Hi,
First off, I’d like to thank DrivenData for organizing the contest in such a way that making a mistake in the hindcast stage doesn’t preclude prizes in following stages – provided there was a successful code execution run, of course.
I wanted to share a problem that I’ve come up against: the Microsoft Planetary Computer data. My score is a little better with some of that data (judging from my local scoring), but it’s unwieldy and very slow to collect for all 26 sites. So slow, in fact, that the bare minimum data I need to increase my score can take slightly over 30 minutes to prepare just by itself. I think any benefit to my score will probably be offset by losses in the efficiency category when it comes to the overall prize metrics, and randomly failing runs throughout the Forecast stage (prediction runtime issues) isn’t an option. Since that seems to be contrary to the spirit of the challenge, I wanted to raise the issue and make sure that I’m not misunderstanding something myself.

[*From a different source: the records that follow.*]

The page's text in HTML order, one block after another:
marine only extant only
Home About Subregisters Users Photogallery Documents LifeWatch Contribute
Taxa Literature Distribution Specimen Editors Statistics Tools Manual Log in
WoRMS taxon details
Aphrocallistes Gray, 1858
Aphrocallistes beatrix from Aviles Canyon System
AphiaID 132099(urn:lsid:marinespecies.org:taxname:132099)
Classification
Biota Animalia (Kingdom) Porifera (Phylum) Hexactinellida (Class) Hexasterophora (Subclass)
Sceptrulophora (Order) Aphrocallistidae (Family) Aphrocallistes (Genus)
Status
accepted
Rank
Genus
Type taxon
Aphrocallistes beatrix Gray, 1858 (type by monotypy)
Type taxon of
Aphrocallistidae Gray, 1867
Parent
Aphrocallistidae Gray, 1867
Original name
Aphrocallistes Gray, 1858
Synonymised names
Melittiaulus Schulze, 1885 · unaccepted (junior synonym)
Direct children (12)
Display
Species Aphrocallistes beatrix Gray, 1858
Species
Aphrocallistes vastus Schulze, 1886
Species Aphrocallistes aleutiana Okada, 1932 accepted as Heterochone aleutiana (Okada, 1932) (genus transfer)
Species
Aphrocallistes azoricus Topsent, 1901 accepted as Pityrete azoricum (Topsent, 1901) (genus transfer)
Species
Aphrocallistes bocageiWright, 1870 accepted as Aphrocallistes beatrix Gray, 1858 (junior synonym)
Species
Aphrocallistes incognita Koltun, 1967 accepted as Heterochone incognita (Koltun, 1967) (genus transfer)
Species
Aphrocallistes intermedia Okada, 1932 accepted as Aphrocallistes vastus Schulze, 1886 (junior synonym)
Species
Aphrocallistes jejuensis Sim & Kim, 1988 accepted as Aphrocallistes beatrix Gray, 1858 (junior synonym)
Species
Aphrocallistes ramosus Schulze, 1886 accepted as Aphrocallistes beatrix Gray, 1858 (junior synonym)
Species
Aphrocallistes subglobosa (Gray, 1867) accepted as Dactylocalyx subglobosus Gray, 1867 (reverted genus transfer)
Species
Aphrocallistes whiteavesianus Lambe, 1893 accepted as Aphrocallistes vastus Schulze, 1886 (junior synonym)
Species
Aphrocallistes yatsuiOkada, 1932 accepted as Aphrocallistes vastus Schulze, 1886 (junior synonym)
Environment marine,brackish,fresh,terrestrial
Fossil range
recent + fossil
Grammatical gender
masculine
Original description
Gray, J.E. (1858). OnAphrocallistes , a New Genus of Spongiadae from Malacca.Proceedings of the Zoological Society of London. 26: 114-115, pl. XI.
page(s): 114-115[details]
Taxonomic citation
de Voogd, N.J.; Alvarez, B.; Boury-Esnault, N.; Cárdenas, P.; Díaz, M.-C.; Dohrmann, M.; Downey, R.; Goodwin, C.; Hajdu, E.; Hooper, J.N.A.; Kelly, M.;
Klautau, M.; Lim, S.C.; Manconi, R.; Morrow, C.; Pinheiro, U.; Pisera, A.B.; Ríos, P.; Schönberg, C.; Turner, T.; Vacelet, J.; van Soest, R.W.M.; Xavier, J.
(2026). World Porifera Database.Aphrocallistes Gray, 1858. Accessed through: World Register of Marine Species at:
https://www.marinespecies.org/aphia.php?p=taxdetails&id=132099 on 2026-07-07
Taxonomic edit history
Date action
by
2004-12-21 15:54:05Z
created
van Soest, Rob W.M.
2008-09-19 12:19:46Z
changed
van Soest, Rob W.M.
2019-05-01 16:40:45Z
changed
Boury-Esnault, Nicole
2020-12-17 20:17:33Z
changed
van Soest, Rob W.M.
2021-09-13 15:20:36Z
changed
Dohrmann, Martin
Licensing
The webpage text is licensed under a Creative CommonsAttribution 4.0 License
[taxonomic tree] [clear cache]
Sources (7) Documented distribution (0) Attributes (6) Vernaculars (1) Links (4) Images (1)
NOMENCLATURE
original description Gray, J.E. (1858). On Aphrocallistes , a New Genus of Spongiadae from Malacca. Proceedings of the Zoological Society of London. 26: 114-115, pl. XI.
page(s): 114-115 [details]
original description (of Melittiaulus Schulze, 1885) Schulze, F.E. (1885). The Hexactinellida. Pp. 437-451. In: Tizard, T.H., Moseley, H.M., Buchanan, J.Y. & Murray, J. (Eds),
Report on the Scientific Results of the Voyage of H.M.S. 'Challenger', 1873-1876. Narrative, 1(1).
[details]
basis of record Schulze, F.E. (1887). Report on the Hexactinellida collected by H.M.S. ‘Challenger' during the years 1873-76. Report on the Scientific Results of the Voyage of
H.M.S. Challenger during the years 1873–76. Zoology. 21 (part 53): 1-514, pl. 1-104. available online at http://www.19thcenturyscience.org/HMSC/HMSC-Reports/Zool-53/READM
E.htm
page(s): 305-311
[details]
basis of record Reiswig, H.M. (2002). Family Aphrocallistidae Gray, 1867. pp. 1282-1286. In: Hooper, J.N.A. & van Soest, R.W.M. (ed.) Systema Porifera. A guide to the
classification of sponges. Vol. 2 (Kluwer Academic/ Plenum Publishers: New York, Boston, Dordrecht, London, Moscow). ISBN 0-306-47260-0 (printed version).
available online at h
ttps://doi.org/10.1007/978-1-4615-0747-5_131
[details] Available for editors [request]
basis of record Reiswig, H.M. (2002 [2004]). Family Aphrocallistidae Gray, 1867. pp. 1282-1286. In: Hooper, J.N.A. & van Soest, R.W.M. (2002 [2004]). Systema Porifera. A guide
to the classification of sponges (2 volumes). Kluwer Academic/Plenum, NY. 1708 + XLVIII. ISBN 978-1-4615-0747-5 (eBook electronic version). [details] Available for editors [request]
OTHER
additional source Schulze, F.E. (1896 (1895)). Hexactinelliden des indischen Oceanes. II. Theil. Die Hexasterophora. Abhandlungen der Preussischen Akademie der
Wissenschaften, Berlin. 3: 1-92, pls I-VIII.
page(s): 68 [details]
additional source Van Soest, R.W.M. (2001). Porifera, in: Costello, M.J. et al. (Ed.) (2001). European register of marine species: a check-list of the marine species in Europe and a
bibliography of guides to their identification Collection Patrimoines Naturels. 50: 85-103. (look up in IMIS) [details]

To be clear, it’s such a pain to work with and such a meager increase in prediction accuracy that I just cut it out of my current submissions. But again, that seems contrary to the spirit of what we’re doing.
So to sum up: is the efficiency portion of the Overall metrics in respect to the Forecast stage runtime? Or will that be judged in respect to subsequent efficiency, meaning that only the 10% from the Forecast stage predictions is what’s included in the Overall prize metrics?